### EXERCISE DETAILS
Please repeat the whole listing exactly, but leave the pictures out.
=======
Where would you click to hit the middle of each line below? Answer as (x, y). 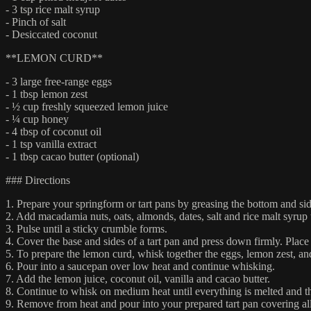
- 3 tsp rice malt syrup (53, 9)
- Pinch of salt (36, 22)
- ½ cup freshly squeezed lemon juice (87, 106)
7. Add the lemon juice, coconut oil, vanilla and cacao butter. (138, 278)
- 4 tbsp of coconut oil (53, 131)
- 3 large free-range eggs (59, 81)
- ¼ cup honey (37, 119)
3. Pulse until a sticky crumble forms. (86, 228)
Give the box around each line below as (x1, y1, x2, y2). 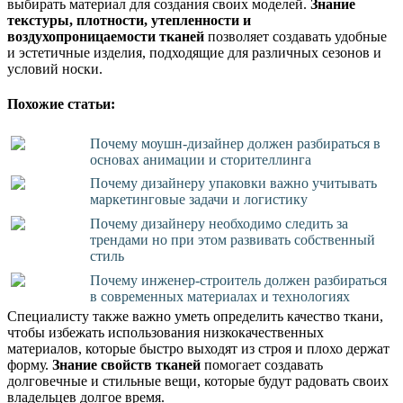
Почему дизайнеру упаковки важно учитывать (90, 175, 378, 192)
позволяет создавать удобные (204, 28, 387, 44)
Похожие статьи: (7, 96, 115, 112)
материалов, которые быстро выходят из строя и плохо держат (7, 340, 390, 356)
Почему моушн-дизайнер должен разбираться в (90, 135, 381, 151)
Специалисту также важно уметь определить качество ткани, (7, 308, 383, 324)
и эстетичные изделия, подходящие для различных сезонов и (7, 44, 381, 60)
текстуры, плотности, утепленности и (7, 12, 251, 28)
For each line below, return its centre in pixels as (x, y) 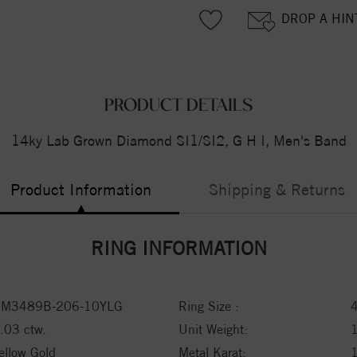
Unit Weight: (213, 329)
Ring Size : (209, 306)
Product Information (81, 189)
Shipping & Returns (277, 189)
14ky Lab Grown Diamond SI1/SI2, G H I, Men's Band (178, 140)
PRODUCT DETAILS (178, 106)
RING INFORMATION (178, 247)
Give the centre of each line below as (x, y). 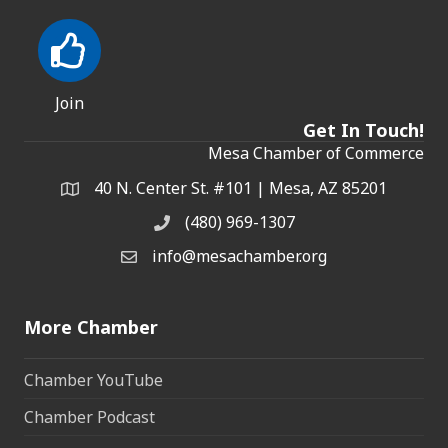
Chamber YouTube (93, 380)
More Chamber (91, 327)
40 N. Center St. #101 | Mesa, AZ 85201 (240, 188)
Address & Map (116, 191)
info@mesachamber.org (239, 256)
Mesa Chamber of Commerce (316, 153)
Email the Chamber (192, 259)
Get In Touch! (363, 130)
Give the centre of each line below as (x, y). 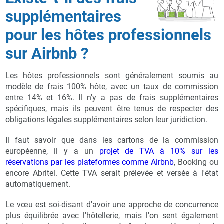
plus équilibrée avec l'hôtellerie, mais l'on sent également (112, 215)
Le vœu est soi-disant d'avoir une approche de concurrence (112, 204)
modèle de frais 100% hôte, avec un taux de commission (112, 86)
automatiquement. (38, 184)
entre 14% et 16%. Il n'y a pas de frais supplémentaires (112, 97)
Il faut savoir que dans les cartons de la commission (112, 140)
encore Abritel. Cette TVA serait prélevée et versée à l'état (112, 173)
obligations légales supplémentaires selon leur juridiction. (107, 119)
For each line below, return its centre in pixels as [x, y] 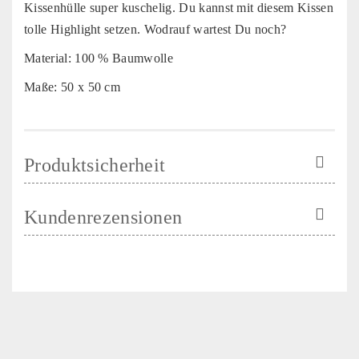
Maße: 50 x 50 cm [73, 87]
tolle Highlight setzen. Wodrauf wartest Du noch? [155, 29]
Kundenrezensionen [103, 217]
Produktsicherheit [95, 165]
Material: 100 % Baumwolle [99, 58]
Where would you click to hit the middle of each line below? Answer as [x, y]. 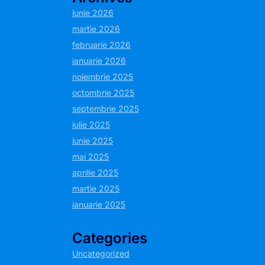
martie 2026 [96, 29]
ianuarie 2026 [99, 61]
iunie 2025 [93, 140]
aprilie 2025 [95, 172]
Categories [110, 238]
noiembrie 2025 [103, 77]
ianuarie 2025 [99, 204]
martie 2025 [96, 188]
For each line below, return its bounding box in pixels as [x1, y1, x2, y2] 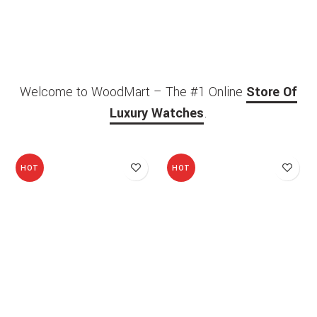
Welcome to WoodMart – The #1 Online [20, 82, 246, 101]
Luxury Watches [110, 103, 204, 122]
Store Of [246, 82, 297, 101]
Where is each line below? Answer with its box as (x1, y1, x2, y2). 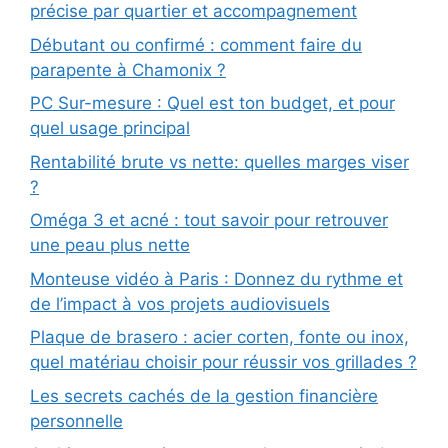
=======
### TASK ANSWER
Where would you click to hit the middle of each line below? Answer as (x, y). 
- 3 tsp rice malt syrup (53, 9)
- Pinch of salt (36, 22)
- ½ cup freshly squeezed lemon juice (87, 106)
7. Add the lemon juice, coconut oil, vanilla and cacao butter. (138, 278)
- 4 tbsp of coconut oil (53, 131)
- 3 large free-range eggs (59, 81)
- ¼ cup honey (37, 119)
3. Pulse until a sticky crumble forms. (86, 228)
Give the box around each line below as (x1, y1, x2, y2). 
Почему дизайнеру упаковки важно учитывать (90, 175, 378, 192)
позволяет создавать удобные (204, 28, 387, 44)
Похожие статьи: (7, 96, 115, 112)
материалов, которые быстро выходят из строя и плохо держат (7, 340, 390, 356)
Почему моушн-дизайнер должен разбираться в (90, 135, 381, 151)
Специалисту также важно уметь определить качество ткани, (7, 308, 383, 324)
и эстетичные изделия, подходящие для различных сезонов и (7, 44, 381, 60)
текстуры, плотности, утепленности и (7, 12, 251, 28)
For each line below, return its centre in pixels as (x, y) 
Unit Weight: (213, 329)
Ring Size : (209, 306)
Product Information (81, 189)
Shipping & Returns (277, 189)
14ky Lab Grown Diamond SI1/SI2, G H I, Men's Band (178, 140)
PRODUCT DETAILS (178, 106)
RING INFORMATION (178, 247)
Give the centre of each line below as (x, y). 
Chamber YouTube (93, 380)
More Chamber (91, 327)
40 N. Center St. #101 | Mesa, AZ 85201 (240, 188)
Address & Map (116, 191)
info@mesachamber.org (239, 256)
Mesa Chamber of Commerce (316, 153)
Email the Chamber (192, 259)
Get In Touch! (363, 130)
Give the centre of each line below as (x, y). 
plus équilibrée avec l'hôtellerie, mais l'on sent également (112, 215)
Le vœu est soi-disant d'avoir une approche de concurrence (112, 204)
modèle de frais 100% hôte, avec un taux de commission (112, 86)
automatiquement. (38, 184)
entre 14% et 16%. Il n'y a pas de frais supplémentaires (112, 97)
Il faut savoir que dans les cartons de la commission (112, 140)
encore Abritel. Cette TVA serait prélevée et versée à l'état (112, 173)
obligations légales supplémentaires selon leur juridiction. (107, 119)
For each line below, return its centre in pixels as [x, y] 
Maße: 50 x 50 cm [73, 87]
tolle Highlight setzen. Wodrauf wartest Du noch? [155, 29]
Kundenrezensionen [103, 217]
Produktsicherheit [95, 165]
Material: 100 % Baumwolle [99, 58]
Where would you click to hit the middle of each line below? Answer as [x, y]. 
martie 2026 [96, 29]
ianuarie 2026 [99, 61]
iunie 2025 [93, 140]
aprilie 2025 [95, 172]
Categories [110, 238]
noiembrie 2025 [103, 77]
ianuarie 2025 [99, 204]
martie 2025 [96, 188]
For each line below, return its bounding box in pixels as [x1, y1, x2, y2] 
Welcome to WoodMart – The #1 Online [20, 82, 246, 101]
Luxury Watches [110, 103, 204, 122]
Store Of [246, 82, 297, 101]
Where is each line below? Answer with its box as (x1, y1, x2, y2). 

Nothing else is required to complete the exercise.